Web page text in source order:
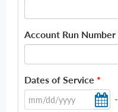
Account Run Number
Dates of Service *
-
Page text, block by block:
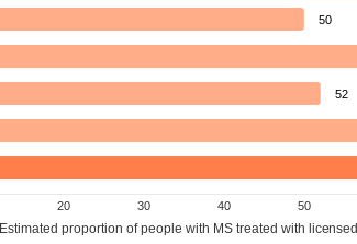
50
52
20 30 40 50
Estimated proportion of people with MS treated with
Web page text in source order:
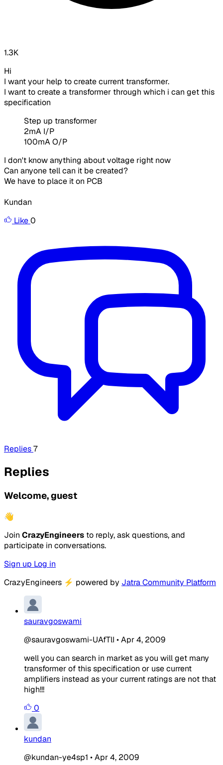
1.3K
Hi
I want your help to create current transformer.
I want to create a transformer through which i can get this
specification
Step up transformer
2mA I/P
100mA O/P
I don't know anything about voltage right now
Can anyone tell can it be created?
We have to place it on PCB
Kundan
Like0
Replies7
Replies
Welcome, guest
👋
Join CrazyEngineers to reply, ask questions, and
participate in conversations.
Sign up Log in
CrazyEngineers ⚡ powered by Jatra Community Platform
sauravgoswami
@sauravgoswami-UAfTlI •Apr 4, 2009
well you can search in market as you will get many
transformer of this specification or use current
amplifiers instead as your current ratings are not that
high!!!
0
kundan
@kundan-ye4sp1 •Apr 4, 2009
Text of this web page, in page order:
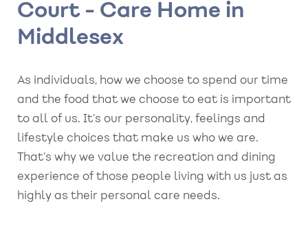
Court - Care Home in
Middlesex
As individuals, how we choose to spend our time
and the food that we choose to eat is important
to all of us. It’s our personality, feelings and
lifestyle choices that make us who we are.
That’s why we value the recreation and dining
experience of those people living with us just as
highly as their personal care needs.
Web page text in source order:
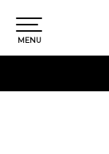
MENU
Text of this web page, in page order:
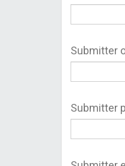
Submitter
Submitter
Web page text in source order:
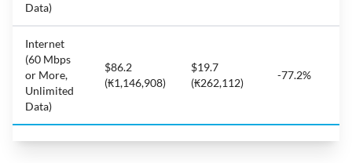
Data)
Internet
(60 Mbps
or More,
Unlimited
Data)
$86.2
(₭1,146,908)
$19.7
(₭262,112)
-77.2%
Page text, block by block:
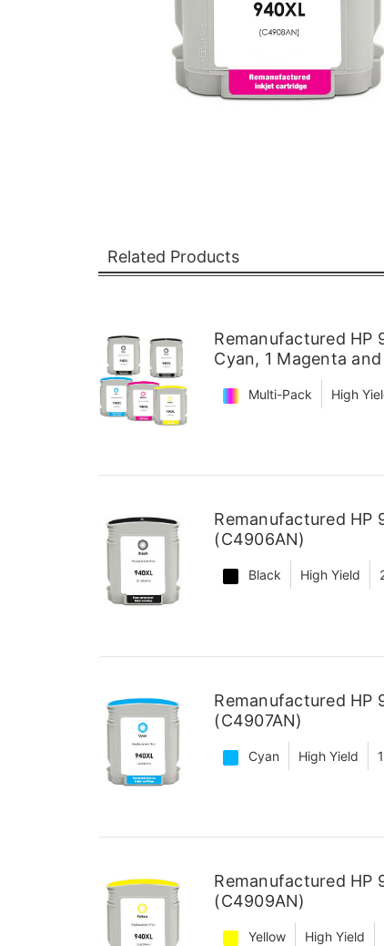
Related Products
Remanufactured HP
Cyan, 1 Magenta
Multi-Pack High
Remanufactured HP
(C4906AN)
Black High Yield
Remanufactured HP
(C4907AN)
Cyan High Yield
Remanufactured HP
(C4909AN)
Yellow High Yield
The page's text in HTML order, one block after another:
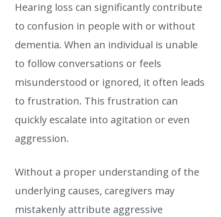
Hearing loss can significantly contribute
to confusion in people with or without
dementia. When an individual is unable
to follow conversations or feels
misunderstood or ignored, it often leads
to frustration. This frustration can
quickly escalate into agitation or even
aggression.
Without a proper understanding of the
underlying causes, caregivers may
mistakenly attribute aggressive
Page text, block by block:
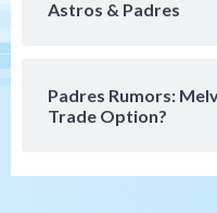
Astros & Padres
Padres Rumors:
Trade Option?
San Diego
1
San Diego
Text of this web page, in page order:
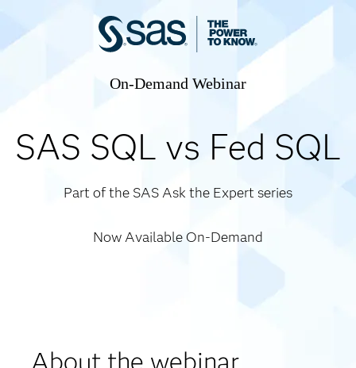
On-Demand Webinar
SAS SQL vs Fed SQL
Part of the SAS Ask the Expert series
Now Available On-Demand
About the webinar
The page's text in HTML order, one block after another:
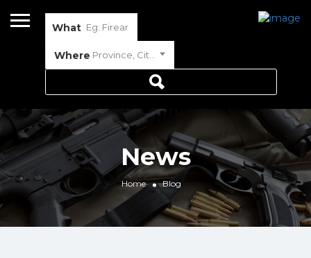
What
Where Province, City or Town
News
Home Blog
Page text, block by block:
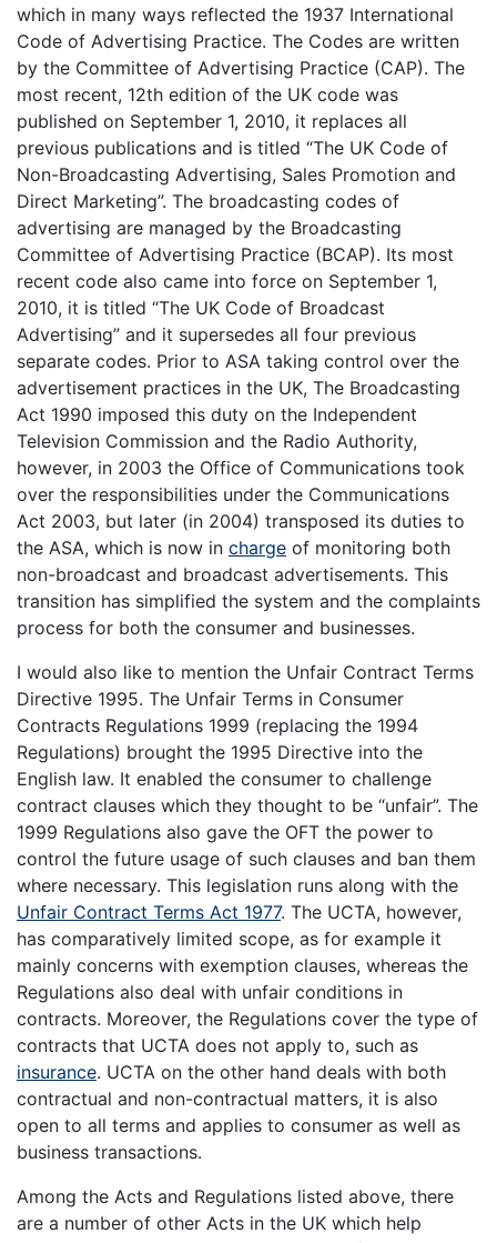
which in many ways reflected the 1937 International
Code of Advertising Practice. The Codes are written
by the Committee of Advertising Practice (CAP). The
most recent, 12th edition of the UK code was
published on September 1, 2010, it replaces all
previous publications and is titled “The UK Code of
Non-Broadcasting Advertising, Sales Promotion and
Direct Marketing”. The broadcasting codes of
advertising are managed by the Broadcasting
Committee of Advertising Practice (BCAP). Its most
recent code also came into force on September 1,
2010, it is titled “The UK Code of Broadcast
Advertising” and it supersedes all four previous
separate codes. Prior to ASA taking control over the
advertisement practices in the UK, The Broadcasting
Act 1990 imposed this duty on the Independent
Television Commission and the Radio Authority,
however, in 2003 the Office of Communications took
over the responsibilities under the Communications
Act 2003, but later (in 2004) transposed its duties to
the ASA, which is now in charge of monitoring both
non-broadcast and broadcast advertisements. This
transition has simplified the system and the complaints
process for both the consumer and businesses.
I would also like to mention the Unfair Contract Terms
Directive 1995. The Unfair Terms in Consumer
Contracts Regulations 1999 (replacing the 1994
Regulations) brought the 1995 Directive into the
English law. It enabled the consumer to challenge
contract clauses which they thought to be “unfair”. The
1999 Regulations also gave the OFT the power to
control the future usage of such clauses and ban them
where necessary. This legislation runs along with the
Unfair Contract Terms Act 1977. The UCTA, however,
has comparatively limited scope, as for example it
mainly concerns with exemption clauses, whereas the
Regulations also deal with unfair conditions in
contracts. Moreover, the Regulations cover the type of
contracts that UCTA does not apply to, such as
insurance. UCTA on the other hand deals with both
contractual and non-contractual matters, it is also
open to all terms and applies to consumer as well as
business transactions.
Among the Acts and Regulations listed above, there
are a number of other Acts in the UK which help
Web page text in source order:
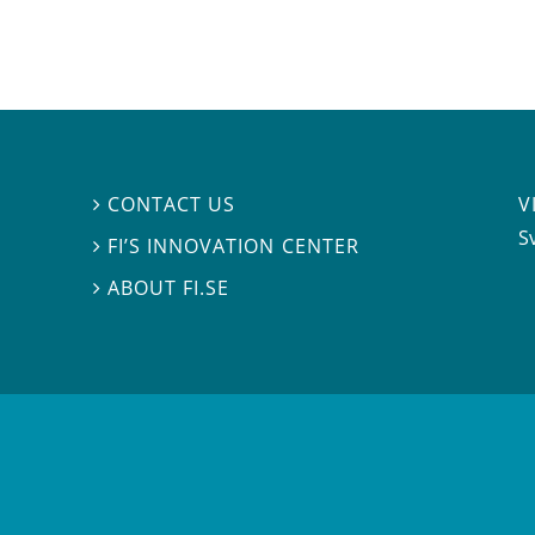
 CONTACT US
 FI’S INNOVATION CENTER
ABOUT FI.SE
****************
Transcribe the material above word for word; images do not belong in the copy.

Web page text in source order:
Account Run Number
Dates of Service *
-
Page text, block by block:
50
52
20 30 40 50
Estimated proportion of people with MS treated with
Web page text in source order:
1.3K
Hi
I want your help to create current transformer.
I want to create a transformer through which i can get this
specification
Step up transformer
2mA I/P
100mA O/P
I don't know anything about voltage right now
Can anyone tell can it be created?
We have to place it on PCB
Kundan
Like0
Replies7
Replies
Welcome, guest
👋
Join CrazyEngineers to reply, ask questions, and
participate in conversations.
Sign up Log in
CrazyEngineers ⚡ powered by Jatra Community Platform
sauravgoswami
@sauravgoswami-UAfTlI •Apr 4, 2009
well you can search in market as you will get many
transformer of this specification or use current
amplifiers instead as your current ratings are not that
high!!!
0
kundan
@kundan-ye4sp1 •Apr 4, 2009
Text of this web page, in page order:
Court - Care Home in
Middlesex
As individuals, how we choose to spend our time
and the food that we choose to eat is important
to all of us. It’s our personality, feelings and
lifestyle choices that make us who we are.
That’s why we value the recreation and dining
experience of those people living with us just as
highly as their personal care needs.
Web page text in source order:
MENU
Text of this web page, in page order:
Submitter
Submitter
Web page text in source order:
Data)
Internet
(60 Mbps
or More,
Unlimited
Data)
$86.2
(₭1,146,908)
$19.7
(₭262,112)
-77.2%
Page text, block by block:
Related Products
Remanufactured HP
Cyan, 1 Magenta
Multi-Pack High
Remanufactured HP
(C4906AN)
Black High Yield
Remanufactured HP
(C4907AN)
Cyan High Yield
Remanufactured HP
(C4909AN)
Yellow High Yield
The page's text in HTML order, one block after another:
Hearing loss can significantly contribute
to confusion in people with or without
dementia. When an individual is unable
to follow conversations or feels
misunderstood or ignored, it often leads
to frustration. This frustration can
quickly escalate into agitation or even
aggression.
Without a proper understanding of the
underlying causes, caregivers may
mistakenly attribute aggressive
Page text, block by block:
Astros & Padres
Padres Rumors:
Trade Option?
San Diego
1
San Diego
Text of this web page, in page order:
On-Demand Webinar
SAS SQL vs Fed SQL
Part of the SAS Ask the Expert series
Now Available On-Demand
About the webinar
The page's text in HTML order, one block after another:
What
Where Province, City or Town
News
Home Blog
Page text, block by block:
which in many ways reflected the 1937 International
Code of Advertising Practice. The Codes are written
by the Committee of Advertising Practice (CAP). The
most recent, 12th edition of the UK code was
published on September 1, 2010, it replaces all
previous publications and is titled “The UK Code of
Non-Broadcasting Advertising, Sales Promotion and
Direct Marketing”. The broadcasting codes of
advertising are managed by the Broadcasting
Committee of Advertising Practice (BCAP). Its most
recent code also came into force on September 1,
2010, it is titled “The UK Code of Broadcast
Advertising” and it supersedes all four previous
separate codes. Prior to ASA taking control over the
advertisement practices in the UK, The Broadcasting
Act 1990 imposed this duty on the Independent
Television Commission and the Radio Authority,
however, in 2003 the Office of Communications took
over the responsibilities under the Communications
Act 2003, but later (in 2004) transposed its duties to
the ASA, which is now in charge of monitoring both
non-broadcast and broadcast advertisements. This
transition has simplified the system and the complaints
process for both the consumer and businesses.
I would also like to mention the Unfair Contract Terms
Directive 1995. The Unfair Terms in Consumer
Contracts Regulations 1999 (replacing the 1994
Regulations) brought the 1995 Directive into the
English law. It enabled the consumer to challenge
contract clauses which they thought to be “unfair”. The
1999 Regulations also gave the OFT the power to
control the future usage of such clauses and ban them
where necessary. This legislation runs along with the
Unfair Contract Terms Act 1977. The UCTA, however,
has comparatively limited scope, as for example it
mainly concerns with exemption clauses, whereas the
Regulations also deal with unfair conditions in
contracts. Moreover, the Regulations cover the type of
contracts that UCTA does not apply to, such as
insurance. UCTA on the other hand deals with both
contractual and non-contractual matters, it is also
open to all terms and applies to consumer as well as
business transactions.
Among the Acts and Regulations listed above, there
are a number of other Acts in the UK which help
Web page text in source order:
 CONTACT US
 FI’S INNOVATION CENTER
ABOUT FI.SE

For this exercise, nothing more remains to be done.